The amount of RAM limits how large and how many programs and data files you can have open at once. You normally couldn’t simultaneously open a two programs that each require 70 MB of RAM on a computer that has only 128 MB of RAM.

However, modern operating systems use virtual memory to get around this roadblock. If everything won’t fit into RAM at once, the OS can automatically swap out currently unused data to the hard disk, and swap in whatever data are needed. But this comes at a price! Hard disks (mechanical devices) are much slower than RAM (electronic storage), so your computer will run much slower if using virtual memory. If you run into this, it’s best to just buy more RAM.


The “CMOS memory” of a computer is a small amount of “semi-permanent” storage where changeable data can be stored that needs to remain available while the computer is turned off. A small battery on the motherboard keeps the CMOS ‘alive’ when power is off.

The CMOS memory (called PRAM, or “Parameter RAM” on the Macintosh) can store such information such as what hard drive or copy of the OS you want to boot from, what are your default monitor settings, etc. The BIOS picks up this information and uses it during boot up. The CMOS memory can also hold the time and date so that your computer remembers this even when power its has been off. If your computer can’t remember the proper time, or can’t remember system settings when it’s off, the small battery may need to be replaced.

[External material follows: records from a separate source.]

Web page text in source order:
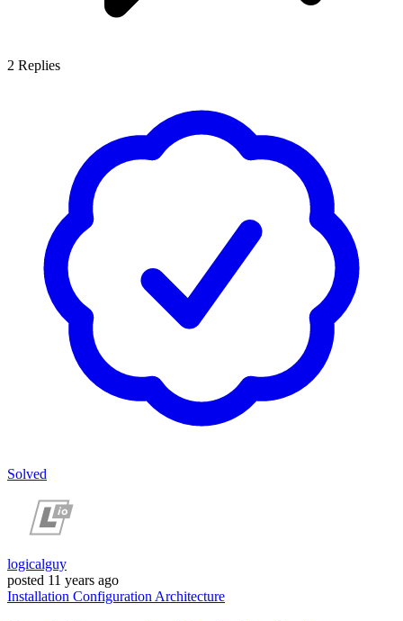
2 Replies
Solved
logicalguy
posted 11 years ago
Installation Configuration Architecture
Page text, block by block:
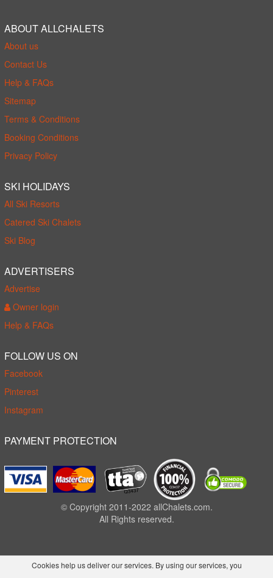
ABOUT ALLCHALETS
About us
Contact Us
Help & FAQs
Sitemap
Terms & Conditions
Booking Conditions
Privacy Policy
SKI HOLIDAYS
All Ski Resorts
Catered Ski Chalets
Ski Blog
ADVERTISERS
Advertise
Owner login
Help & FAQs
FOLLOW US ON
Facebook
Pinterest
Instagram
PAYMENT PROTECTION
© Copyright 2011-2022 allChalets.com.
All Rights reserved.
Cookies help us deliver our services. By using our services, you
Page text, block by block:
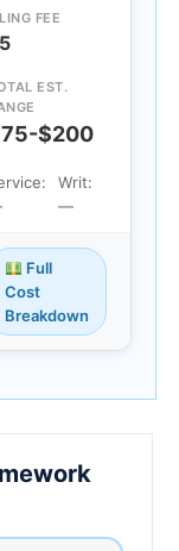
FEE
EST.
$200
Writ:
—
Full
Cost
Breakdown
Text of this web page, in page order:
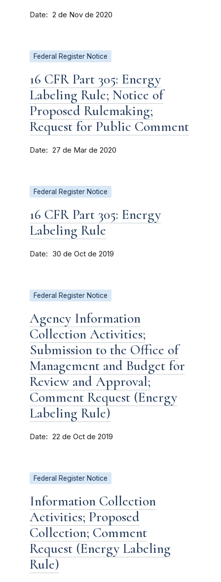
Date 2 de Nov de 2020
Federal Register Notice
16 CFR Part 305: Energy
Labeling Rule; Notice of
Proposed Rulemaking;
Request for Public Comment
Date 27 de Mar de 2020
Federal Register Notice
16 CFR Part 305: Energy
Labeling Rule
Date 30 de Oct de 2019
Federal Register Notice
Agency Information
Collection Activities;
Submission to the Office of
Management and Budget for
Review and Approval;
Comment Request (Energy
Labeling Rule)
Date 22 de Oct de 2019
Federal Register Notice
Information Collection
Activities; Proposed
Collection; Comment
Request (Energy Labeling
Rule)
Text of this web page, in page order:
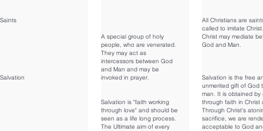
Saints
Salvation
A special group of holy
people, who are venerated.
They may act as
intercessors between God
and Man and may be
invoked in prayer.
Salvation is "faith working
through love" and should be
seen as a life long process.
The Ultimate aim of every
All Christians are
called to imitate
Christ may mediate
God and Man.
Salvation is the free
unmerited gift of God
man. It is obtained by
through faith in Christ
Through Christ's
sacrifice, we are
acceptable to God
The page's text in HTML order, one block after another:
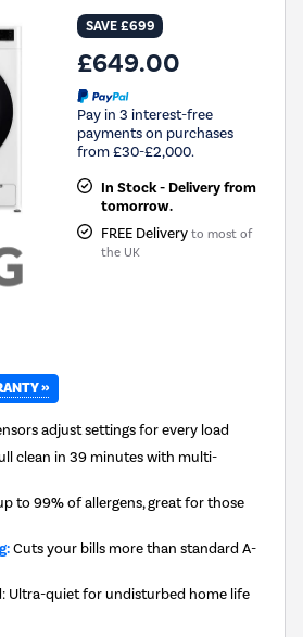
SAVE £699
£649.00
Pay in 3 interest-free
payments on purchases
from £30-£2,000.
In Stock - Delivery from
tomorrow.
FREE Delivery to most of
the UK
»
adjust settings for every load
clean in 39 minutes with multi-
to 99% of allergens, great for those
Cuts your bills more than standard A-
Ultra-quiet for undisturbed home life
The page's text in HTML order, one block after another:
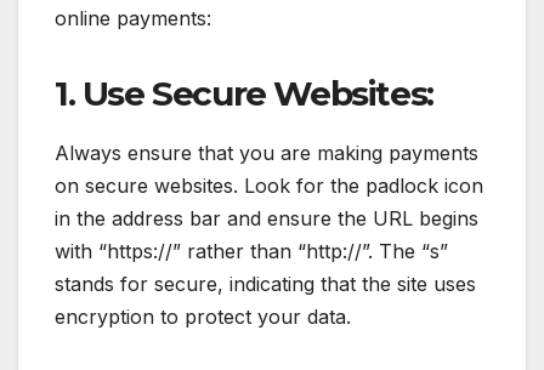
online payments:
1. Use Secure Websites:
Always ensure that you are making payments
on secure websites. Look for the padlock icon
in the address bar and ensure the URL begins
with “https://” rather than “http://”. The “s”
stands for secure, indicating that the site uses
encryption to protect your data.
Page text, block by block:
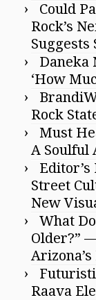
Could
Rock’s
Suggests
Daneka
‘How
Rock
Must
A Soulful
Street
New
What
Older?”
Raava
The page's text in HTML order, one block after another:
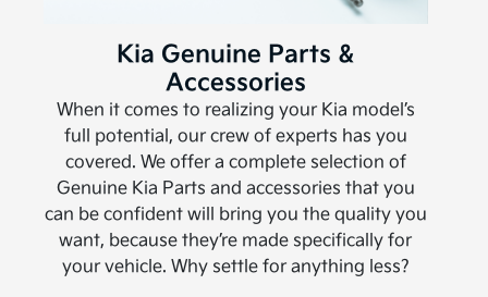
Kia Genuine Parts &
Accessories
When it comes to realizing your Kia model’s
full potential, our crew of experts has you
covered. We offer a complete selection of
Genuine Kia Parts and accessories that you
can be confident will bring you the quality you
want, because they’re made specifically for
your vehicle. Why settle for anything less?
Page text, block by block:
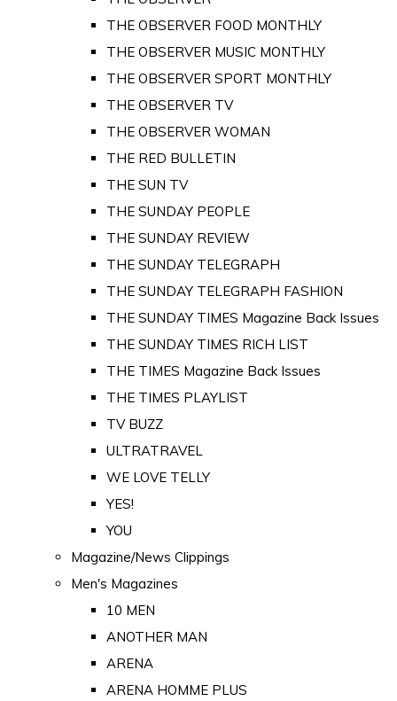
THE OBSERVER FOOD MONTHLY
THE OBSERVER MUSIC MONTHLY
THE OBSERVER SPORT MONTHLY
THE OBSERVER TV
THE OBSERVER WOMAN
THE RED BULLETIN
THE SUN TV
THE SUNDAY PEOPLE
THE SUNDAY REVIEW
THE SUNDAY TELEGRAPH
THE SUNDAY TELEGRAPH FASHION
THE SUNDAY TIMES Magazine Back Issues
THE SUNDAY TIMES RICH LIST
THE TIMES Magazine Back Issues
THE TIMES PLAYLIST
TV BUZZ
ULTRATRAVEL
WE LOVE TELLY
YES!
YOU
Magazine/News Clippings
Men's Magazines
10 MEN
ANOTHER MAN
ARENA
ARENA HOMME PLUS
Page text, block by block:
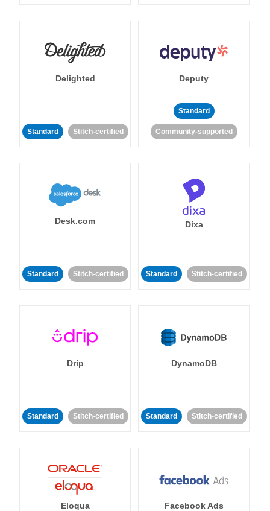
Delighted
Standard Stitch-certified
Deputy
Standard
Community-supported
Desk.com
Standard Stitch-certified
Dixa
Standard Stitch-certified
Drip
Standard Stitch-certified
DynamoDB
Standard Stitch-certified
Eloqua Facebook Ads
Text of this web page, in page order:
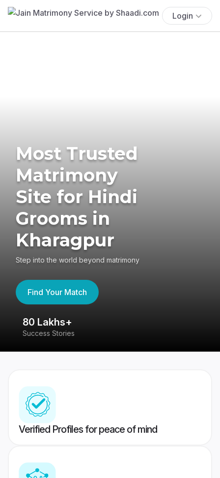
Login
Most Trusted
Matrimony
Site for Hindi
Grooms in
Kharagpur
Step into the world beyond matrimony
Find Your Match
80 Lakhs+
Success Stories
Verified Profiles for peace of mind
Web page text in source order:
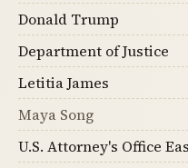
Donald Trump
Department of Justice
Letitia James
Maya Song
U.S. Attorney's Office
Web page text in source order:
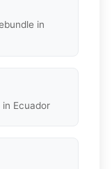
in
Ecuador

Note that I used the term “CMOS memory” in quotes. CMOS (pronounced ‘See-Moss’) is a type of transistor memory that requires very little power to store data, so this type of chip was used in the early days for storing semi-permanent data. However, almost ALL of the chips in your computer nowadays (such as the RAM) uses CMOS technology, and (irony) the “CMOS semi-permanent memory” in many modern PCs is NOT stored on CMOS chips, but may use flash memory (a kind of EEPROM). But the terms “CMOS memory” and “the CMOS” are still used to refer to the semi-permanent memory.